В четыре часа дня стройка была пустынна, как кладбище в полночь. Гигантская площадка размером в шесть гектаров, пыльная, разрытая бульдозерами, с похожими на драконьи шеи подъемными кранами и арматурой возводящегося объекта, выглядела под солнцем как руины космической станции на Венере, спешно покинутой людьми. На выложенной панельными плитами дороге, покрытой слоем засохшей и растрескавшейся грязи, стоял экскаватор фирмы «Брайт». Чертыхнувшись, я съехал с дороги. Правые колеса забуксовали в загустевшем, как бетон, болоте, машина накренилась, я переключил скорость, и моя «шкода», издавая жуткие звуки, вернулась обратно на дорогу. Я уже не в состоянии был потеть, а не то меня бы непременно прошиб пот.

Справа на косогоре, поросшем поседевшими от пыли кустами, стоял зеленый домик – жалкие остатки некогда процветающего садоводства. В домике было всего две комнаты. В одной эпизодически появляющийся на стройке экспедитор устроил нечто вроде конторы. Во второй – из милости начальника стройки – поселился неудачник, потерпевший крах на всех жизненных фронтах. Я припарковал машину на свободном пятачке, образующем островок среди котлованов, и по узкой тропочке направился к домику.
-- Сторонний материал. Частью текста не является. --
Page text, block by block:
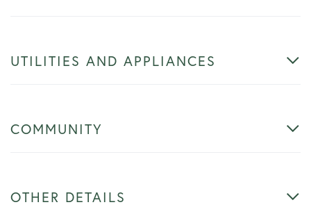
UTILITIES AND APPLIANCES
COMMUNITY
OTHER DETAILS
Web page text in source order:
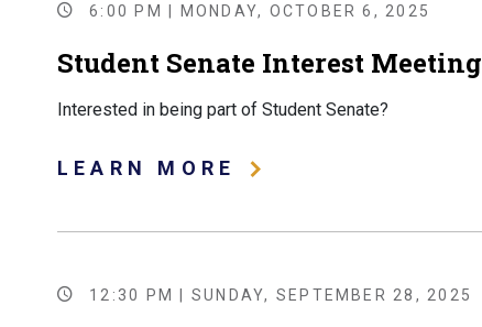
6:00 PM | MONDAY, OCTOBER 6, 2025
Student Senate Interest Meeting
Interested in being part of Student Senate?
LEARN MORE
12:30 PM | SUNDAY, SEPTEMBER 28, 2025
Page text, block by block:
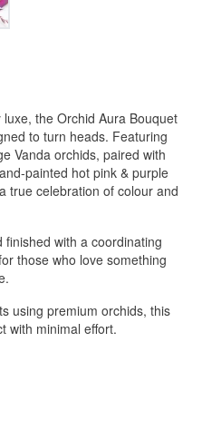
the Orchid Aura Bouquet
to turn heads. Featuring
Vanda orchids, paired with
painted hot pink & purple
true celebration of colour and
with a coordinating
those who love something
using premium orchids, this
with minimal effort.

В помещении, вся обстановка которого состояла из металлической кровати, старого конторского стола, единственного стула и шкафа цвета гнилого яблока, почти нечем было дышать. Я распахнул окошко. Оно было низко над землей, и на день приходилось его закрывать, чтобы какой-нибудь изнуренный работой труженик не впал в соблазн залезть сюда подремать.
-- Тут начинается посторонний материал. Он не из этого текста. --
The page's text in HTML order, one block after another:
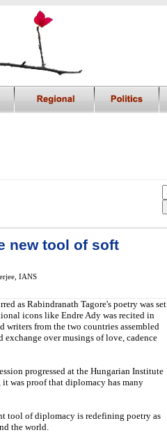
new tool of soft
IANS
as Rabindranath Tagore's poetry was set
icons like Endre Ady was recited in
from the two countries assembled
exchange over musings of love, cadence
progressed at the Hungarian Institute
was proof that diplomacy has many
tool of diplomacy is redefining poetry as
the world.
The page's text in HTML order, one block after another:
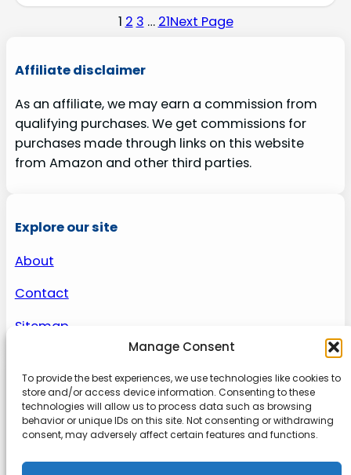
Manage Consent
To provide the best experiences, we use technologies like cookies to
store and/or access device information. Consenting to these
technologies will allow us to process data such as browsing
behavior or unique IDs on this site. Not consenting or withdrawing
consent, may adversely affect certain features and functions.
1 2 3 … 21Next Page
Affiliate disclaimer
As an affiliate, we may earn a commission from
qualifying purchases. We get commissions for
purchases made through links on this website
from Amazon and other third parties.
Explore our site
About
Contact
Sitemap
About us
Onlinetoolguides – your ultimate resource for
expert reviews, tutorials, and tips. Maximize
productivity, streamline tasks, and stay ahead in
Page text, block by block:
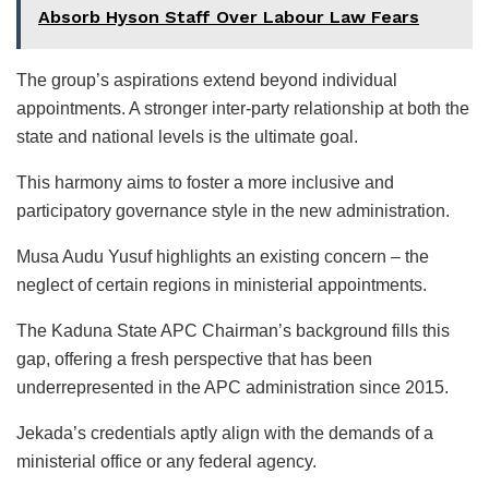
Absorb Hyson Staff Over Labour Law Fears
The group’s aspirations extend beyond individual
appointments. A stronger inter-party relationship at both the
state and national levels is the ultimate goal.
This harmony aims to foster a more inclusive and
participatory governance style in the new administration.
Musa Audu Yusuf highlights an existing concern – the
neglect of certain regions in ministerial appointments.
The Kaduna State APC Chairman’s background fills this
gap, offering a fresh perspective that has been
underrepresented in the APC administration since 2015.
Jekada’s credentials aptly align with the demands of a
ministerial office or any federal agency.

Я сбросил туфли, затвердевшие после вынужденного купания, снял пахнущие болотом носки, пропотевшую рубаху и растянулся на постели. У домика был свой собственный аромат, вызывающий приятные воспоминания о деревянных кабинах в купальнях. Мало-помалу я вернулся в свой спокойный, простенький мир, который с таким трудом создал за последние несколько недель.

Минут через двадцать отпустила боль во все еще незажившей спине. Врач был прав, предостерегая меня от езды в машине. Но провести остаток жизни инвалидом я не собирался. Еще минута – и во мне проснулся хороший здоровый голод.

Поднявшись, я открыл ящик письменного стола, служивший мне кладовкой. Вынул оттуда несколько раскрошившихся сухарей. Желудок громко заявлял о себе. Заглушив его призывы вздохом, я взял полотенце и отправился смыть дорожную пыль и следы уголовного преступления, которое не имело ко мне никакого отношения.

Вагончик стоял в конце тропинки, петлявшей между запущенными грядками и разбитыми парниками. Тут я вспомнил, что в одном из этих парников собирался выращивать салат. Остатки сухарей я высыпал в траву для дикого кролика, который иногда шуршал тут по ночам. Ясное дело, этот кролик будет пастись в моем салате! На доносившуюся сюда едва уловимую музыку я обратил внимание, когда понял, что она льется из открытого окна вагончика.

Я приоткрыл дверь с табличкой «Инженер Йозеф Каминек – главный прораб строительства», и оглушительный голос едва не вырвал из моих пальцев дверную ручку.

«Эй-эй, беби, я уже все знаю! – громко стенал Карел Готт, будто ему наступили на мозоль. – Я с собой не совладаю».

– Привет, – сказал я, подходя к столу, и, нажав на клавишу кассетного магнитофона, выключил его.

Пан Готт умолк на полуслове. Мой друг Йозеф поднял голову от документации и запел так же громко, только намного фальшивее: «Я продолжаю жить, я дураков король, эй-эй…»

– Кончай! – Я плюхнулся в креслице, предназначенное для посетителей.

Йозеф расплылся в улыбке. Он был младше меня всего лишь на четыре года, но выглядел так, будто и до тридцати не добрался. Когда двенадцать лет назад он пытался внушить мне, что из школьной математики я не забыл даже того, чего вообще никогда не изучал, моя жена решила, что я привел в дом какого-то салажонка, а не двадцатичетырехлетнего инженера-строителя и младшего сержанта.

– Здорово! – ответил Йозеф на мое приветствие. – Как время провели? – Он игриво подмигнул мне.

– Ты имеешь в виду пани Дроздову? – холодно спросил я, сделав ударение на титуле этой прекрасной дамы.

Он ухмыльнулся.

– А ты думал, она девица? Для тебя это имеет значение?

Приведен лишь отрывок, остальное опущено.